There was minimal opposition to the plans, which are still subject to consideration by Public Health if the island were to re-enter a strict lockdown.
Sacc President Neil Inder said the States owed it to the public to stage that delayed election at the earliest, safest opportunity.
"October 7 needs to be the day and we will deliver that on behalf of the people who put us here in the first place," he said.
ELECTION date 7th of OCTOBER!— Sarah HansmannRouxel (@SarahHRouxel) July 1, 2020
YOUR ISLAND NEEDS YOU!
What ever you do, whatever you think of local politics, please register to VOTE!! Democracy only works if you’re involved. & please consider running as a candidate.https://t.co/z5OsCXkuHW pic.twitter.com/CFraKoJrL7
The commitment to that day sets in stone the timetable of events that will ultimately lead to people heading to the polls in around 13 weeks time.
The electoral roll will remain open until 21 August.

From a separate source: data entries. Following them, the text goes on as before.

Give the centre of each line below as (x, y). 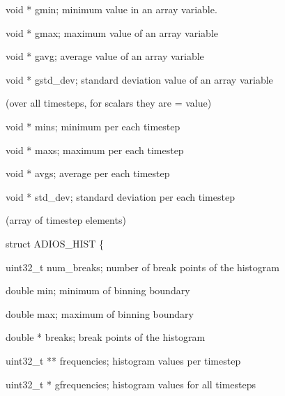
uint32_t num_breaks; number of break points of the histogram (142, 267)
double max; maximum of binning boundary (100, 313)
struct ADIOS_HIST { (55, 243)
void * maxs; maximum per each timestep (95, 150)
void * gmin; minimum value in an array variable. (111, 9)
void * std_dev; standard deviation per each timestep (120, 196)
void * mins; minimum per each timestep (93, 126)
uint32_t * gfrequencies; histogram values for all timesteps (131, 384)
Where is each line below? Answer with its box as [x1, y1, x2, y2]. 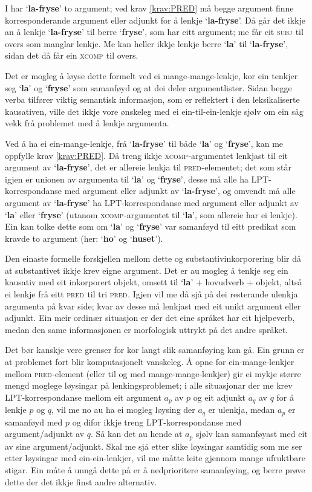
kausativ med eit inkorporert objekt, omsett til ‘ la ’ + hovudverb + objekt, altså [5, 276, 302, 288]
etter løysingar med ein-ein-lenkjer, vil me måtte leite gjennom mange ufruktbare [5, 452, 305, 464]
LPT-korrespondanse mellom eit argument [5, 390, 161, 403]
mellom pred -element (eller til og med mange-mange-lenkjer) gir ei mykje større [5, 367, 301, 380]
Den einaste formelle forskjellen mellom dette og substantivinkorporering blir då [5, 252, 301, 265]
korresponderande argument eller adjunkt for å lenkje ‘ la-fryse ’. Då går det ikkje [5, 13, 305, 26]
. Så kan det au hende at [91, 427, 183, 440]
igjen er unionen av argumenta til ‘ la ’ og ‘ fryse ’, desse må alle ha [5, 172, 249, 185]
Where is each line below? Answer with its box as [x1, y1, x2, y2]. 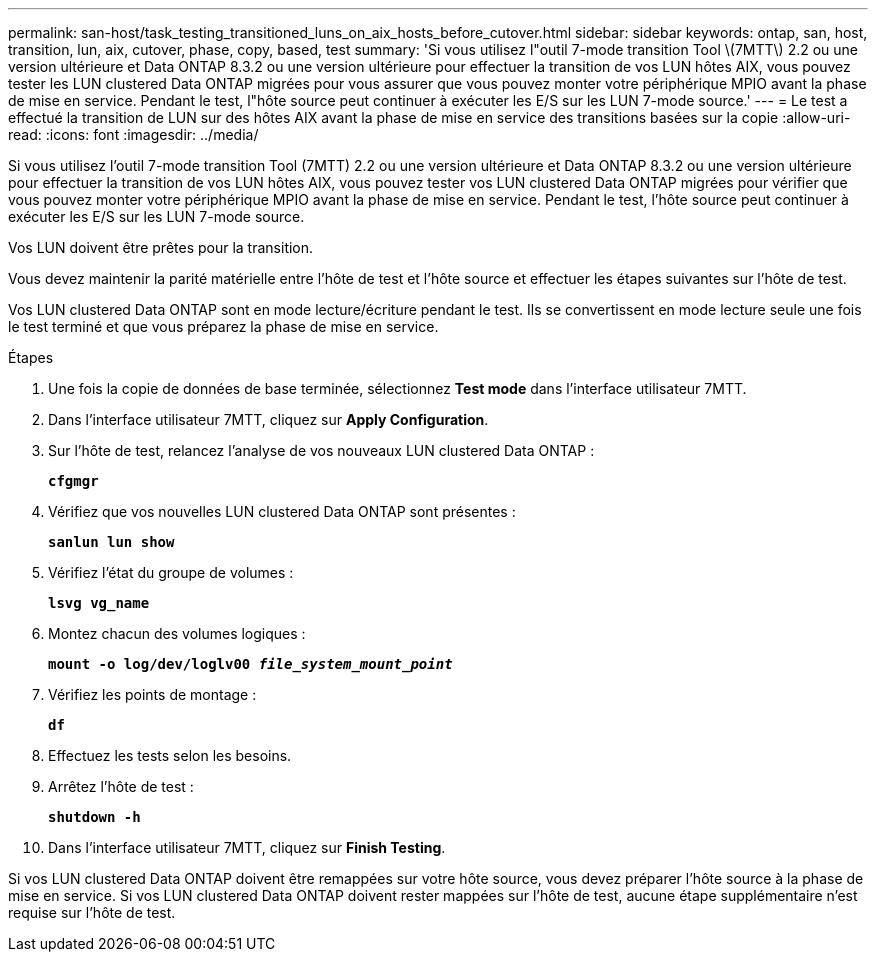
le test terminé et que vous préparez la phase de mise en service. [8, 318, 439, 335]
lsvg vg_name [48, 595, 150, 611]
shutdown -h [48, 809, 141, 825]
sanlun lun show [48, 534, 175, 550]
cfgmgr [48, 473, 99, 489]
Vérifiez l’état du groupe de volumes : [48, 564, 294, 581]
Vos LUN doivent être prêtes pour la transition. [8, 239, 314, 256]
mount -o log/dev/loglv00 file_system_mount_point [48, 656, 453, 672]
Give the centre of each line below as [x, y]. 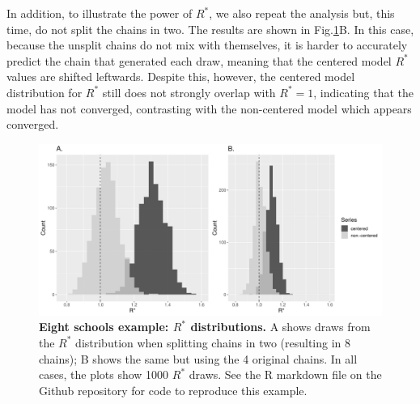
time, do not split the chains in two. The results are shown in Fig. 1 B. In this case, [210, 29]
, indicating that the [363, 92]
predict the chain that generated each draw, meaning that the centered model [199, 60]
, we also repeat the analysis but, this [302, 13]
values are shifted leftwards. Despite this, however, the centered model [181, 77]
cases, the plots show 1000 [104, 374]
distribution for [45, 92]
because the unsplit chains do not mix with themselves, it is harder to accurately [207, 45]
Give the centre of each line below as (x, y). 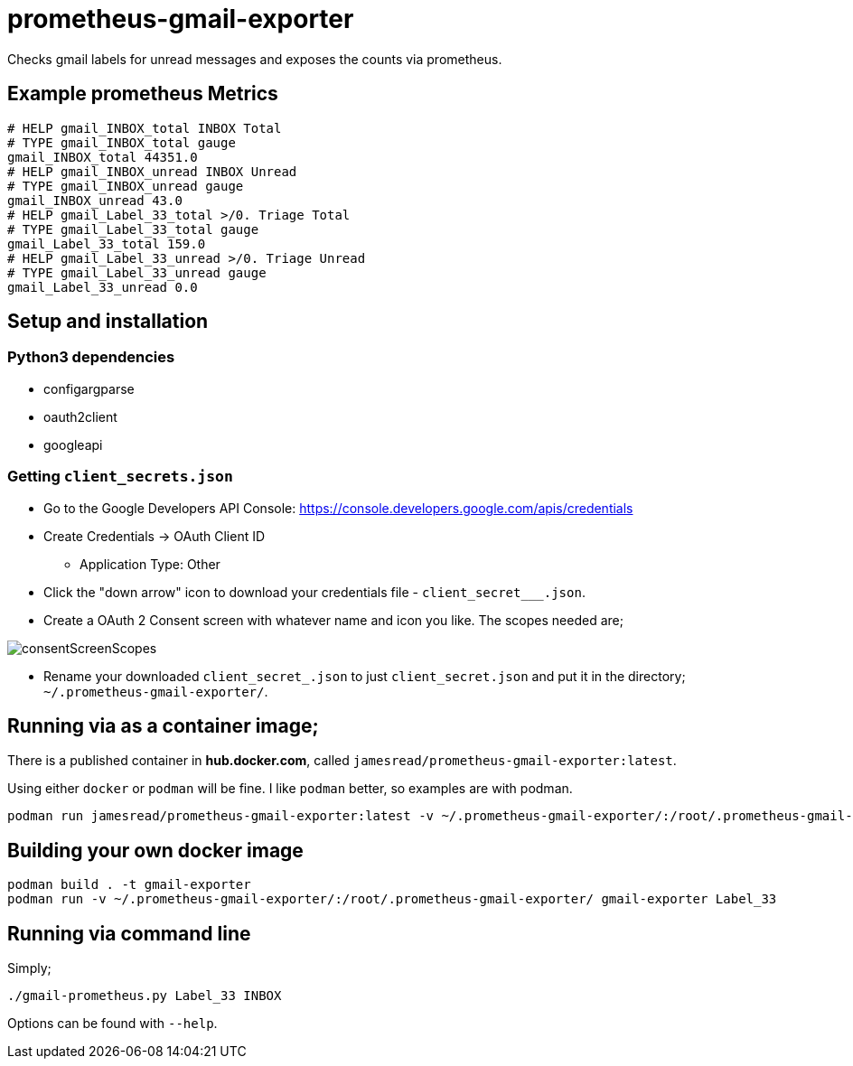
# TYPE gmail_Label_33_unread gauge (137, 272)
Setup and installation (108, 322)
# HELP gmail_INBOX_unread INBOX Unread (152, 171)
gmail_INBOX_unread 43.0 (95, 200)
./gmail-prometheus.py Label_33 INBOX (145, 996)
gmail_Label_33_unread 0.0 (103, 287)
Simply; (29, 968)
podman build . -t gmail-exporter (129, 885)

The nomination period for elections will open on Tuesday 1 September and close on Friday 4.
The deadline for postal voting is 25 September.
Advance super polling stations will open from Saturday 3 October before the final day of balloting on Wednesday 7 October.
Yesterday's debate saw widespread support for having Deputies' face the voting public as soon as possible, given that current States members have already exceeded the four-year term they were originally elected to serve.
Deputy Paul Le Pelley, who plans on retiring from politics at the end of this term, went further than most in saying that any major decisions that the States makes before the election should be subject to the ratification of the next States, given that Assembly is in effect a "caretaker government".